[WHAT NEEDS TO BE DONE]
Say how many lines below contain the word "Azure". The number is the entire reply.

[TASK INPUT]
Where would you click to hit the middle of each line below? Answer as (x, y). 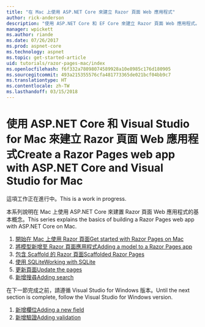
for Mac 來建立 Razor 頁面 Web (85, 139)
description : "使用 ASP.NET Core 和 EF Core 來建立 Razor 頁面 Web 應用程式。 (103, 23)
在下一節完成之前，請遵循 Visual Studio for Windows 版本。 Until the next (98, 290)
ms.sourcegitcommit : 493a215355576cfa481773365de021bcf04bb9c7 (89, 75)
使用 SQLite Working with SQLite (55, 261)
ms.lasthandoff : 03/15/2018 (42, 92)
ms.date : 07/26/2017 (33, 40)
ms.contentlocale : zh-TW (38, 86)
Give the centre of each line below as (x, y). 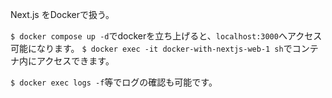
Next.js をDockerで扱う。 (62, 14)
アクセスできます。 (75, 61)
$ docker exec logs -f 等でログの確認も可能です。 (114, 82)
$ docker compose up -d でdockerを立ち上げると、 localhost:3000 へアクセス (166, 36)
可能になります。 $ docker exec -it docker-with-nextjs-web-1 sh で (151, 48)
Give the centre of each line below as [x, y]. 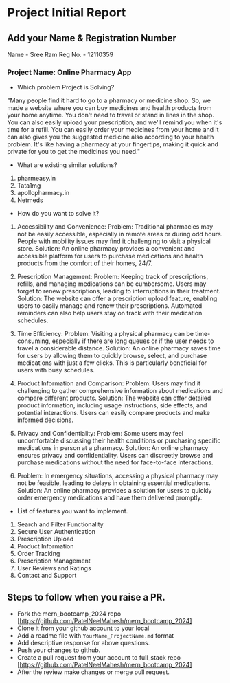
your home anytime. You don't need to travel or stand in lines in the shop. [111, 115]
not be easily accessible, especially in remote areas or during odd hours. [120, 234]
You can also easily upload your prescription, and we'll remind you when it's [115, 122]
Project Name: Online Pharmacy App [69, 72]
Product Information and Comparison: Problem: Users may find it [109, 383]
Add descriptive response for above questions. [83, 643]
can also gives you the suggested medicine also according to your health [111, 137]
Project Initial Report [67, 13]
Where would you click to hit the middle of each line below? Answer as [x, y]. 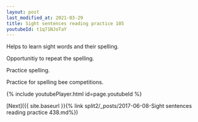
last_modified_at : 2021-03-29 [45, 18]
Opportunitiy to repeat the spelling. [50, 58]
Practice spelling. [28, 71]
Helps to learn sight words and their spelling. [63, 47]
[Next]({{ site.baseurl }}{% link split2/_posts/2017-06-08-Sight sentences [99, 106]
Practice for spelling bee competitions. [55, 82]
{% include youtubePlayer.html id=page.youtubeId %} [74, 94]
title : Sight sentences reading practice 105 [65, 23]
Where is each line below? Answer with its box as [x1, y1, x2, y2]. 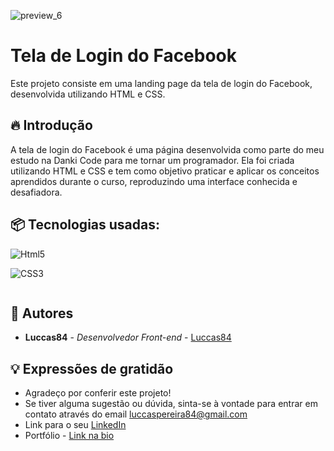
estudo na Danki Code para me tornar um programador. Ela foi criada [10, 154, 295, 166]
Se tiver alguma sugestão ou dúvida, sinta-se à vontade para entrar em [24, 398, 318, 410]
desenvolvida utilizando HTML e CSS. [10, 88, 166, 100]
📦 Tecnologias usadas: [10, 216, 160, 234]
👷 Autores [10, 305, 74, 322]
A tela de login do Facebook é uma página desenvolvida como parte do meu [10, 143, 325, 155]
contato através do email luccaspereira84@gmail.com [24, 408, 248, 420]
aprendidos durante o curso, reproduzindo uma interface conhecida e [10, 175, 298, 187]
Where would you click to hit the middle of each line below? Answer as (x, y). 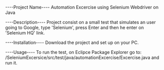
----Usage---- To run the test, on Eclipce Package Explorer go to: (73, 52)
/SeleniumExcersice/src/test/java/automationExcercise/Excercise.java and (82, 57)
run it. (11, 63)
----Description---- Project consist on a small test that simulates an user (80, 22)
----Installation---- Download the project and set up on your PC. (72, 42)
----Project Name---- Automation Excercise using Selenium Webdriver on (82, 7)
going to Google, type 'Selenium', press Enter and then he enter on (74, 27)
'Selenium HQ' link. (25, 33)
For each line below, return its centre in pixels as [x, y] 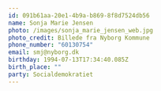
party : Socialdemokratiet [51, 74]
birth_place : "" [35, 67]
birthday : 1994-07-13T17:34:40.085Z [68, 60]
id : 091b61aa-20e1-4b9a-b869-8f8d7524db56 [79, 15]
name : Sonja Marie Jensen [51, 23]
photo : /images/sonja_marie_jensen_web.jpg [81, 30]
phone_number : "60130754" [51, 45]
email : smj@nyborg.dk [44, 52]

* * *

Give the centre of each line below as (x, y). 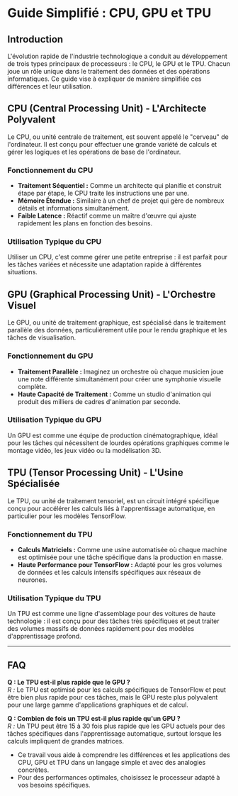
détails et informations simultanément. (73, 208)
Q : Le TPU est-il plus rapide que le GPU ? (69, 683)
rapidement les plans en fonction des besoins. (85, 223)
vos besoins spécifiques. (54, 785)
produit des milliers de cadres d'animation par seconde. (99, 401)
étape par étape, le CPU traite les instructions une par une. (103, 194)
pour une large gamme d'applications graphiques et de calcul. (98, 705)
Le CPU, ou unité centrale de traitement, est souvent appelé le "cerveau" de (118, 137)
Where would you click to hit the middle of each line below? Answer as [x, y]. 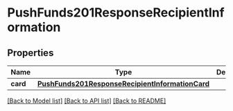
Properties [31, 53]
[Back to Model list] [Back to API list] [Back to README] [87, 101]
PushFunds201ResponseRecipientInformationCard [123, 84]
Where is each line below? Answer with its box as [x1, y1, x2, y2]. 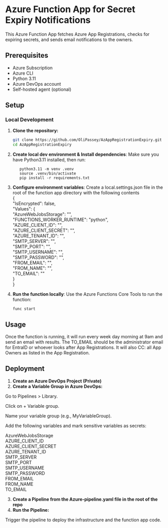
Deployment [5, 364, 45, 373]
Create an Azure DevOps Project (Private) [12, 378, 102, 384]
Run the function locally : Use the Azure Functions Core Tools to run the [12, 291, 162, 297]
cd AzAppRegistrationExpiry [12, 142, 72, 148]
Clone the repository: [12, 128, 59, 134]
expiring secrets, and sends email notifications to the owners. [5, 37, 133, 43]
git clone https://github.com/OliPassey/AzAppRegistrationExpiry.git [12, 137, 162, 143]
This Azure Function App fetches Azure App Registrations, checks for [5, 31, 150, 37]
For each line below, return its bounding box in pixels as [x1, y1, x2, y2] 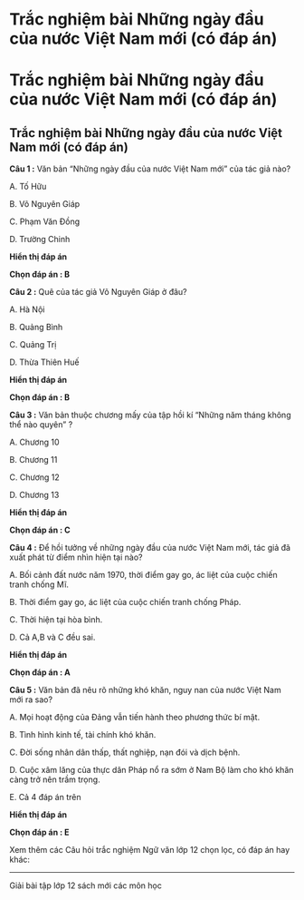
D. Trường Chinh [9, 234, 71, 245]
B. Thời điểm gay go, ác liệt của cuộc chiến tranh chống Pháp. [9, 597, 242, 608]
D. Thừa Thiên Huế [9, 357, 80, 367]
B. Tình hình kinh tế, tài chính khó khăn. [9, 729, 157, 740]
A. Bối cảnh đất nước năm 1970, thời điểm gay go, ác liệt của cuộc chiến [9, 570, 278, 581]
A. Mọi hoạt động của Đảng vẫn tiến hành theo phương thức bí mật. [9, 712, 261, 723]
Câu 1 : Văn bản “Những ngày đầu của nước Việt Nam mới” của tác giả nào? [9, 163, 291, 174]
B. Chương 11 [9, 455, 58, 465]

[RESULT OF THE EXERCISE]
3